Ruminating on the image of the stone rolled away brought to my memory a church I once visited in Baltimore, MD. This Lutheran church is located in the zip code which holds the most homicides per year in our country...almost all of them being drug related. The people of the church got tired of their parking lot being used for drug sales, they got tired for the corners of the church property not being safe and welcoming places. The first reaction was to lock up tighter, make their church building into a seemingly-safer, more predictable tomb-like building. Of course, nothing changed, no new life was moving, the hostility of the neighborhood was only rising. And then, the Spirit of God began to move in that place. The people of the church felt called to roll away the stone and respond with a love for the neighborhood and a love for the drug dealers and so they starting moving! This little Lutheran church partnered with NA – Narcotics Anonymous and began hosting meetings in their basement. The once a week meeting quickly filled up, so they moved to two a week, then three and in under a year the church was (and still is) hosting 8 meetings a week with over 800 substance addicted people attending.
New life being birthed, the power of the resurrection, it is never all easy or all good. We live in the tension of great joy and trembling fear, promises of Easter morning and the pain of grief and loss. That was true in Baltimore, the deals still happen on the corners, the unthinkable is all too common in that zip code. Yet, the people of God now have a voice too! The presence of NA empowered the church to begin an after school program...that church is a witness to the hope of new life.

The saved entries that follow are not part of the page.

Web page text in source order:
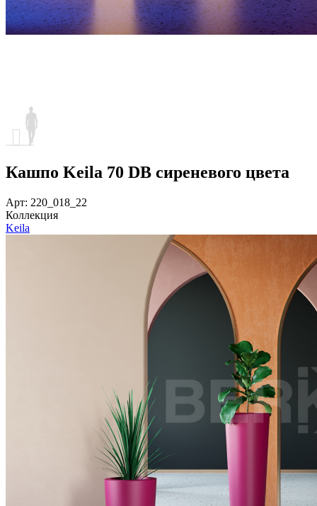
Кашпо Keila 70 DB сиреневого цвета
Арт: 220_018_22
Коллекция
Keila
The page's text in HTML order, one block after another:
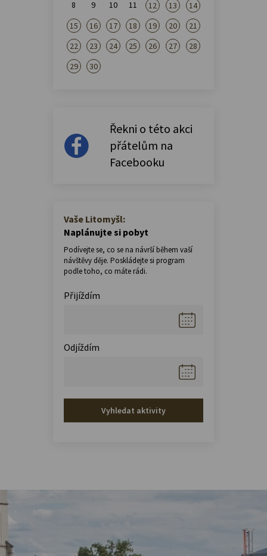
8 9 10 11 12 13
14
15
16 17 18 19 20
21
22
23 24 25 26 27
28
29
30
Řekni o této akci
přátelům na
Facebooku
Vaše Litomyšl:
Naplánujte si pobyt
Podívejte se, co se na návrší během vaší
návštěvy děje. Poskládejte si program
podle toho, co máte rádi.
Přijíždím
Odjíždím
Vyhledat aktivity
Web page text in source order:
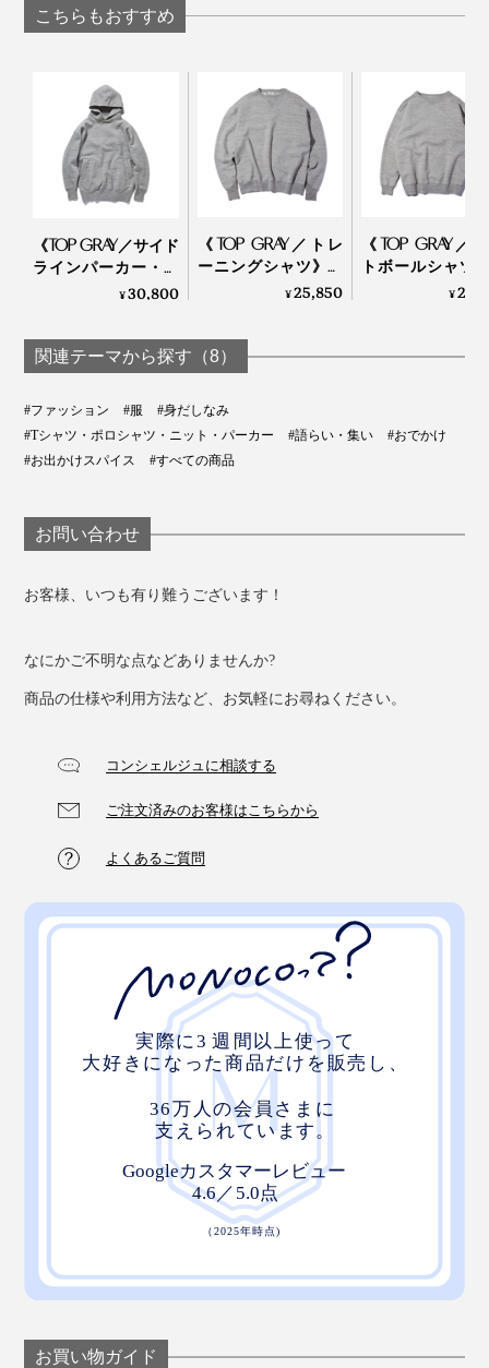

I recently heard someone say, “We are an Easter people living in a Good Friday world.” And for a split second that sounded right to me. The world out there does seem pretty dark and cruel. But then a truth hit and I knew...that statement is alienating and wrong. Quite frankly, I’m not all that good and righteous... I’m not sure any of us are all that good and righteous to place ourselves in the glory of Easter morning and place the rest of the world in Good Friday. If we are an Easter people it is because of what Jesus has done...and if Jesus has raised us up with the brilliance of this day, then hasn’t Jesus also promised this new life to the world? We are not an Easter people living in a Good Friday world...we are God’s people living in God’s world. The world is not stuck on a perpetual loop of Good Friday, if we want to cast “the world” aside like that, then we are the ones living without hope. God is alive, our Savior lives and this astounding, shocking, miraculous news is for the whole of this world that God so loves and it is for you.
Sisters and brothers in Christ, do not be afraid, for our Savior is not in the tomb. God’s great love has once again shaken the earth with power, do not stay stuck in the tomb, but step out in faith and hope. Do not be afraid.
Christ is Risen! He is risen indeed! Alleluia!